Pyrolysis plant offers significant environmental benefits and resource recovery potential, demonstrating unique value in addressing the increasingly challenging challenges of municipal solid waste. They not only effectively reduce the environmental pollution associated with traditional treatment methods but also lower the emission of harmful gases, such as dioxins.
Municipal Solid Waste Pyrolysis Principle
Municipal solid waste pyrolysis is the process of heating solid waste in an oxygen-free or oxygen-deficient environment to induce decomposition reactions within the organic matter. This MSW pyrolysis process involves a complex series of chemical reactions, primarily cracking, condensation, and recombination.
Cracking is the foundation of the pyrolysis process. Under the action of heat, the chemical bonds of large organic molecules in the solid waste break down, breaking them down into smaller molecules. Condensation, in contrast to cracking, is the process where small molecules recombine to form larger molecules. These larger molecules may have different chemical structures and properties. Recombination involves the rearrangement of atoms within molecules to form new compounds.

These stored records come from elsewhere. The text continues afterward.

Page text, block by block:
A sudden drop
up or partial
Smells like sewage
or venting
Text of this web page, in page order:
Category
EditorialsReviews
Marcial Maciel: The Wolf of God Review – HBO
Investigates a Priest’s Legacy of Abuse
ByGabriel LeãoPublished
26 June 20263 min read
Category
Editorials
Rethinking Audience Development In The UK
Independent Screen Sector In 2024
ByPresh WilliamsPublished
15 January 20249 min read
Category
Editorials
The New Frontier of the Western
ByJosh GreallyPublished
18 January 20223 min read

Turn Waste into Treasure Process
The turn waste into treasure pyrolysis process involves several key steps, including waste pretreatment, pyrolysis incineration, and exhaust gas treatment. Each step is closely linked to ensure the efficiency, environmental friendliness, and resource utilization of the solid waste pyrolysis process.

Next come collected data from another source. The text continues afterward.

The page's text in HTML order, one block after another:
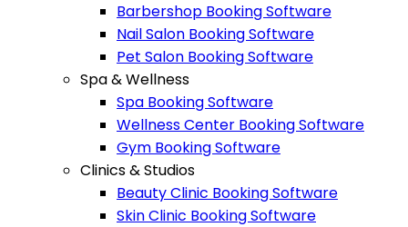
Barbershop Booking Software
Nail Salon Booking Software
Pet Salon Booking Software
Spa & Wellness
Spa Booking Software
Wellness Center Booking Software
Gym Booking Software
Clinics & Studios
Beauty Clinic Booking Software
Skin Clinic Booking Software
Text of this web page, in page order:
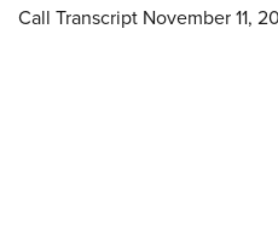
Call Transcript November 11,

Municipal Solid Waste Pretreatment
During the waste pretreatment stage, collected municipal solid waste must first be carefully sorted. This is because different types of waste vary significantly in composition and properties, and sorting facilitates targeted treatment. For example, waste paper, plastics, metals, glass, kitchen waste, and hazardous waste should be separated. This prevents interference between different materials during the pyrolysis process, which could affect the pyrolysis effect and product quality.
Pyrolysis of Municipal Solid Waste
Pyrolysis is the core step in the entire process of turning waste into treasure. Pre-treated waste is fed into a pyrolysis reactor and heated in an oxygen-free or anoxic environment. Strictly controlling the pyrolysis temperature and oxygen content is crucial to ensuring the pyrolysis reaction proceeds as intended.

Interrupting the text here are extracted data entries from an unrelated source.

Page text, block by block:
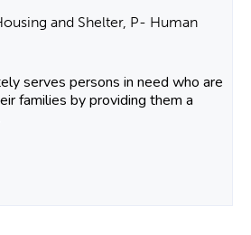
and Shelter, P- Human
serves persons in need who are
families by providing them a
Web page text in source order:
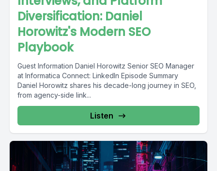
Diversification: Daniel
Horowitz's Modern SEO
Playbook
Guest Information Daniel Horowitz Senior SEO Manager
at Informatica Connect: LinkedIn Episode Summary
Daniel Horowitz shares his decade-long journey in SEO,
from agency-side link...
Listen
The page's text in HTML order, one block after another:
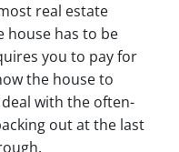
real estate
house has to be
you to pay for
the house to
with the often-
out at the last
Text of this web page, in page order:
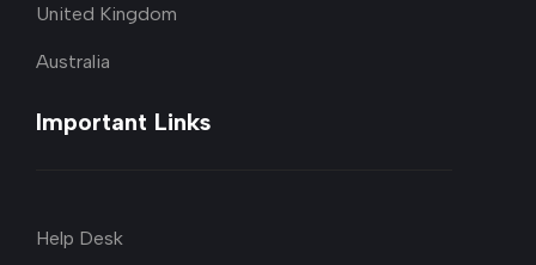
United Kingdom
Australia
Important Links
Help Desk
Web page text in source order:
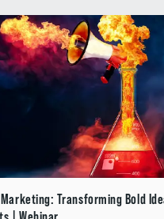
Transforming Bold
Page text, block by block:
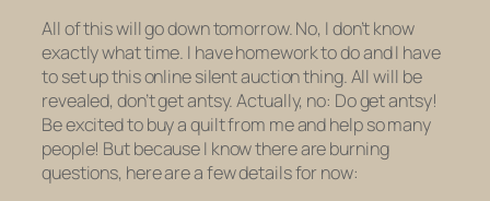
All of this will go down tomorrow. No, I don’t know
exactly what time. I have homework to do and I have
to set up this online silent auction thing. All will be
revealed, don’t get antsy. Actually, no: Do get antsy!
Be excited to buy a quilt from me and help so many
people! But because I know there are burning
questions, here are a few details for now:
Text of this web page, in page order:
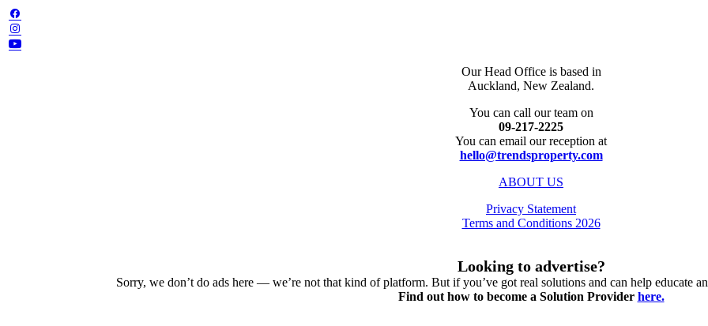
Our Head Office is based in
Auckland, New Zealand.
You can call our team on
09-217-2225
You can email our reception at
hello@trendsproperty.com
ABOUT US
Privacy Statement
Terms and Conditions 2026
Looking to advertise?
Sorry, we don’t do ads here — we’re not that kind of platform. But if you’ve got real solutions and can help educate
Find out how to become a Solution Provider here.

Different types of waste require different pyrolysis temperatures. For example, lower temperatures may be sufficient for highly volatile organic compounds, while higher temperatures are required for more difficult-to-degrade materials.
During the municipal solid waste pyrolysis process, the organic matter in the waste decomposes to produce products, including pyrolysis oil, syngas and carbon black.
Syngas primarily consists of carbon monoxide (CO), hydrogen (H₂), and methane (CH₄). These gases have high calorific value and can be used as fuel for power generation and heating. Pyrolysis oil is a complex organic mixture that, after further distillation refining, can be used as fuel oil. The solid carbon black can be used to make adsorbents, soil conditioners, and other products.
Exhaust Gas Treatment
The pyrolysis process of MSW produces exhaust gas, which may contain pollutants such as incompletely reacted organic matter, dust, sulfides, and nitrogen oxides. Direct discharge would cause serious atmospheric pollution. Therefore, MSW pyrolysis plant must equip with exhaust gas treatment system.
Exhaust gas treatment begins with dust removal. Cyclone separators, bag filters, and other equipment remove dust particles from the exhaust gas, making it cleaner. Next, desulfurization treatment is performed. Absorbents such as lime milk and ammonia react with sulfides in the exhaust gas, converting them into solid or liquid sulfates, thereby reducing the sulfur content in the exhaust gas. Denitrification treatment utilizes technologies such as selective catalytic reduction (SCR) or selective non-catalytic reduction (SNCR) to convert nitrogen oxides in the exhaust gas into nitrogen and water, reducing their environmental impact.
After these treatment steps, the pollutant content in the exhaust gas is significantly reduced, meeting national emission standards before discharge into the atmosphere.